Desde una escuela de medicina en Chattanooga, Tenessee, un médico respondió:
Cierto, nuestros requisitos de entrada no son los mismos que los de las universidades de
Pensilvania o Harvard; ni tampoco tenemos la pretensión de formar el mismo tipo de producto
terminado. Sin embargo, preparamos hombres ambiciosos y de gran valer que hayan luchado
muchísimo ante pequeñas oportunidades y que se hayan elevado por encima de lo que les rodea
para llegar a ser médicos familiares de los campesinos del Sur y de los pequeños poblados; de los
distritos mineros.
No cabe esperar, agregó, que los graduados de grandes escuelas se establezcan en esas
comunidades. “¿Se atrevería usted a decir que a esta gente se le debe negar que tenga médicos? ¿Podrán
los opulentos, que son minoría, decir a la mayoría pobre, no tendrás medico?” Pero implícitamente, eso
era lo que decían.
Flexner insistió en que algo así como una “dispersión espontánea” se propagaría entre los
graduados de las más altas escuelas médicas. Sobre este punto resultó estar. Los médicos se aferraron a
las regiones más ricas del país. Un estudio de 1920 hecho por el bioestadístico Raymond Pearl mostró
que la distribución de los médicos del país se correlacionaba con el ingreso per capita. Los médicos se
conducían como cabía esperar que se condujeran todas las “personas sensatas”. “Hacen negocio donde
los negocios son buenos y evitan los lugares en que son malos.”
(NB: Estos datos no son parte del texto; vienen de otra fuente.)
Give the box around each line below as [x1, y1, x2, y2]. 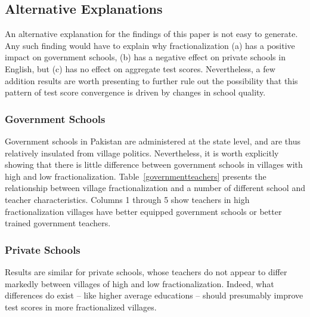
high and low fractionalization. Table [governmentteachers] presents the [5, 170, 266, 182]
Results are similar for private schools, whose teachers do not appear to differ [5, 265, 287, 278]
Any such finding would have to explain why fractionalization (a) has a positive [5, 39, 295, 51]
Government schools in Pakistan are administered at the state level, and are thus [5, 134, 300, 147]
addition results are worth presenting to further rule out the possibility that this [5, 74, 298, 87]
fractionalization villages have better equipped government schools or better [5, 205, 282, 217]
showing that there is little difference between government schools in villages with [5, 158, 303, 171]
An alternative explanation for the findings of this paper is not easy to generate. [5, 27, 298, 40]
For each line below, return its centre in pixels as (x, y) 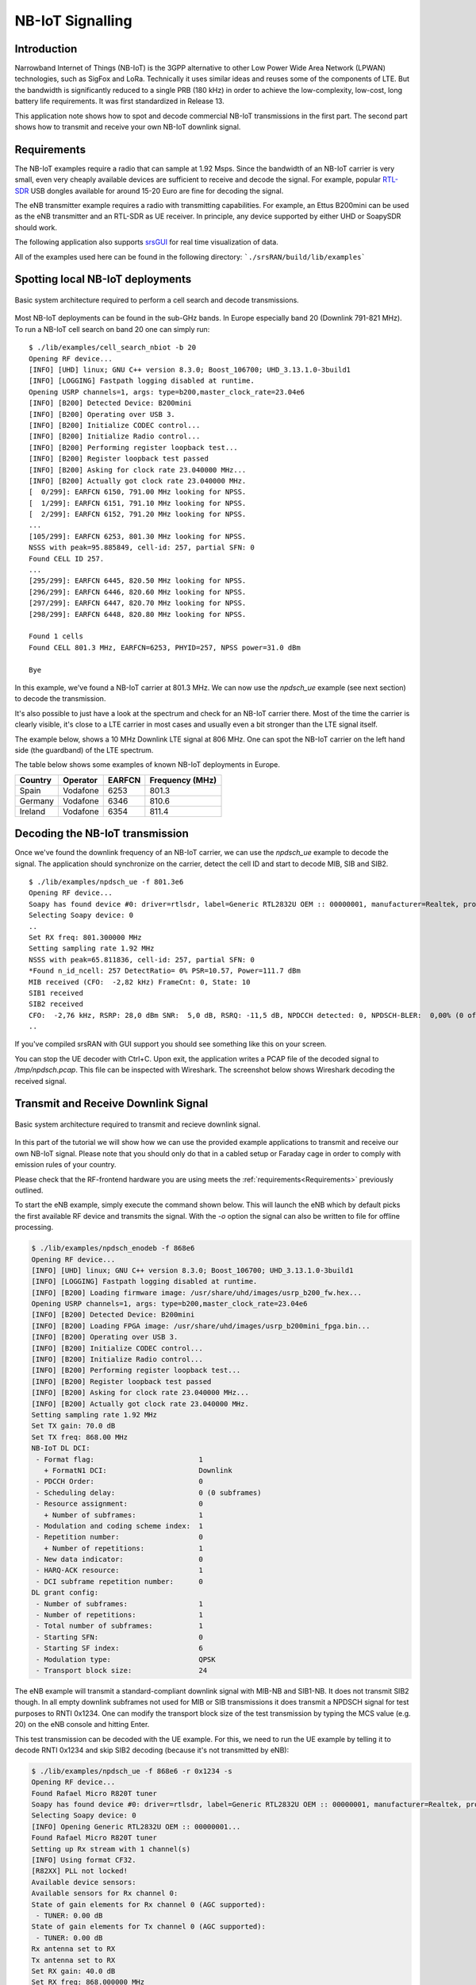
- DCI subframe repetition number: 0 (120, 1581)
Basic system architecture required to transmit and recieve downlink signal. (138, 1124)
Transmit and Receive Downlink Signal (111, 1104)
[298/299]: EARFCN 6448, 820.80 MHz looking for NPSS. (138, 614)
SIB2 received (56, 1004)
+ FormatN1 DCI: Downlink (138, 1470)
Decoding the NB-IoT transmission (102, 834)
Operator (80, 780)
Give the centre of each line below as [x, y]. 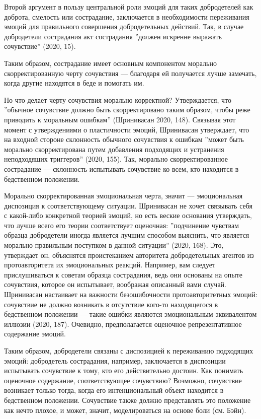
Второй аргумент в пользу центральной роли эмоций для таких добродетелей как [129, 7]
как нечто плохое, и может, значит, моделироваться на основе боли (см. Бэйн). [125, 410]
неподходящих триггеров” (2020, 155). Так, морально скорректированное [116, 159]
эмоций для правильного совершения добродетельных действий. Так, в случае [124, 26]
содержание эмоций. [35, 334]
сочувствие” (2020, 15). [40, 46]
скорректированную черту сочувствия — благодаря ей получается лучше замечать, [130, 73]
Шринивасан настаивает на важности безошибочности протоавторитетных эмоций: [131, 294]
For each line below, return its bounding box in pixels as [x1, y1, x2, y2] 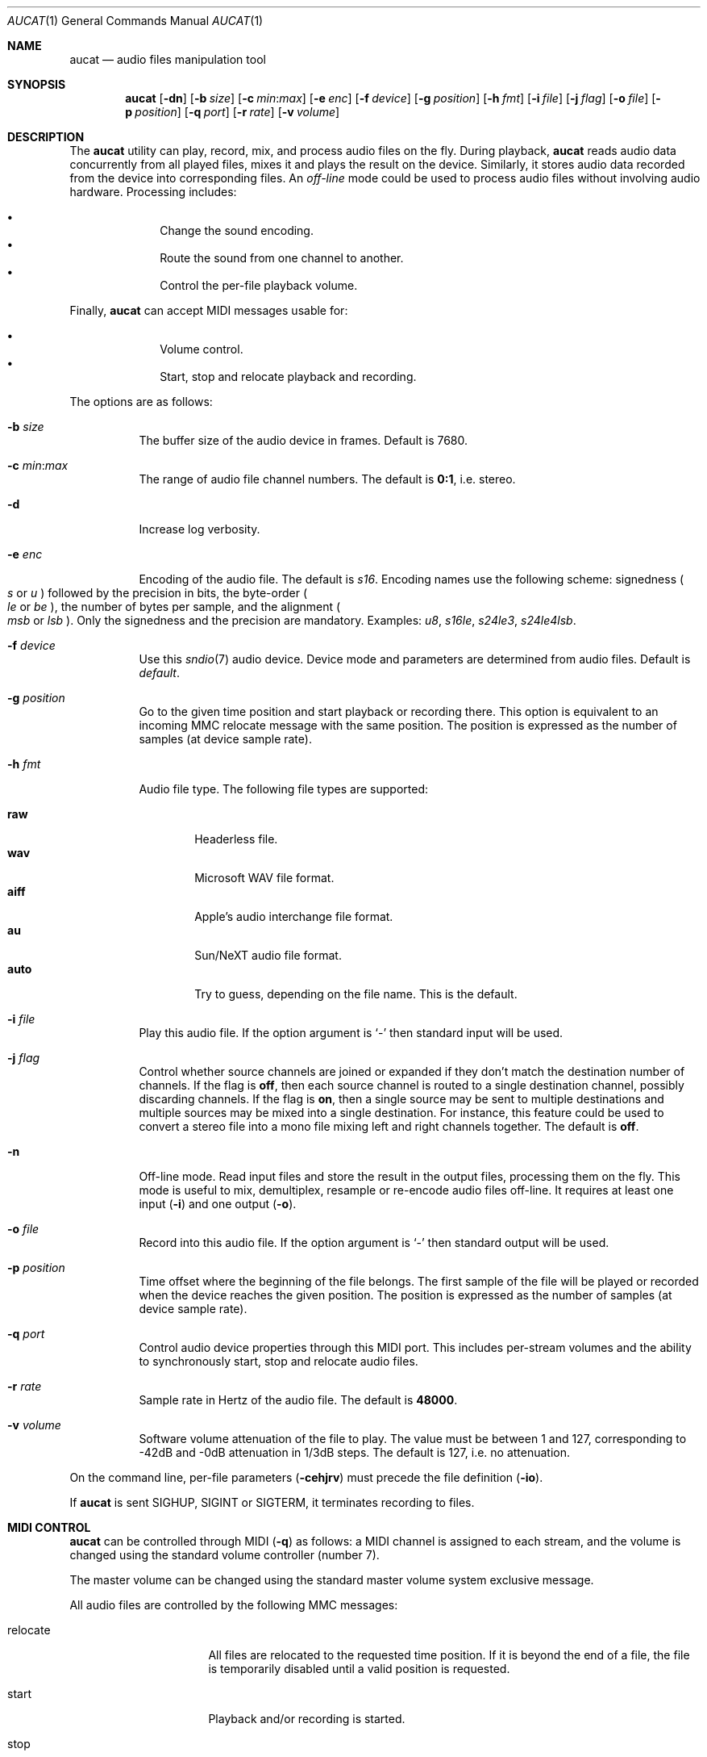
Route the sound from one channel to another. [160, 251, 404, 265]
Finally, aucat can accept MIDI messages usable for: [69, 303, 348, 317]
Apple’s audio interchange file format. [194, 910, 393, 923]
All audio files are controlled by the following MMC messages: [69, 1598, 398, 1612]
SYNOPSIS [7, 77, 66, 91]
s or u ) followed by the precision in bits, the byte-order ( [7, 586, 308, 600]
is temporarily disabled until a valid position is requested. [208, 1662, 510, 1675]
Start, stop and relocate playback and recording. [160, 370, 417, 383]

La producción cada vez menor de las escuelas de medicina agravó aún más la escasez de
médicos en las regiones pobres y rurales, pero las desigualdades regionales en la disponibilidad de
médicos habían aumentado en realidad después de la Guerra Civil. Entre 1870 y 1910 los estados más
pobres perdieron médicos en relación con su población, en tanto que los más ricos los ganaron. Por
ejemplo, en 1870 por cada médico en Carolina del Sur había 894 personas, en comparación con 712 por
médico en Massachussetts; en 1910 el número de personas por médico en Carolina del Sur había
aumentado a 1170 y en Massachussetts había caído a 497.
Estas desigualdades cada vez mayores reflejaban las cambiantes realidades económicas de la
práctica médica. En los lugares en que mejoraron los transportes locales, creció el mercado de los
servicios médicos. La mayor cantidad de caminos asfaltados y de transportes públicos, así como de
sistemas telefónicos se ubicó en los estados más ricos, más urbanos. Con base en estas consideraciones
estrictamente ecológicas, estas regiones podían sostener una población más numerosa de médicos.
Conforme los ferrocarriles y los autos se extendieron en las regiones rurales, los médicos de la aldea,
que anteriormente ejercían un tranquilo monopolio local, enfrentaron la competencia de médicos y
hospitales de poblados y ciudades cercanas. La nueva distribución que privó desde fines del siglo XIX
fue una respuesta a los cambios básicos ocurridos en el mercado.
El costo cada vez mayor de la educación médica fue causa de que muchas poblaciones pequeñas
y regiones rurales perdieran sus servicios médicos. En la década de 1920 empezaron a aparecer en la
prensa artículos sobre la “desaparición del médico del campo”. Un estudio hecho por William Allen
Pusey, presidente de la AMA, mostró que más de un tercio de 910 poblaciones pequeñas que en 1914
tuvieron médicos habían sido abandonadas por ellos hacia 1925. “Conforme aumenta el precio de la
licencia para practicar la medicina se incrementa el precio al cual debe venderse el servicio médico y,
correspondientemente, se reduce el número de personas que pueden comprarlo”, escribió Pusey. Éste
expresó una preocupación particular sobre los datos que él mismo había reunido, según los cuales los
practicantes irregulares estaban estableciéndose en condados abandonados por los médicos.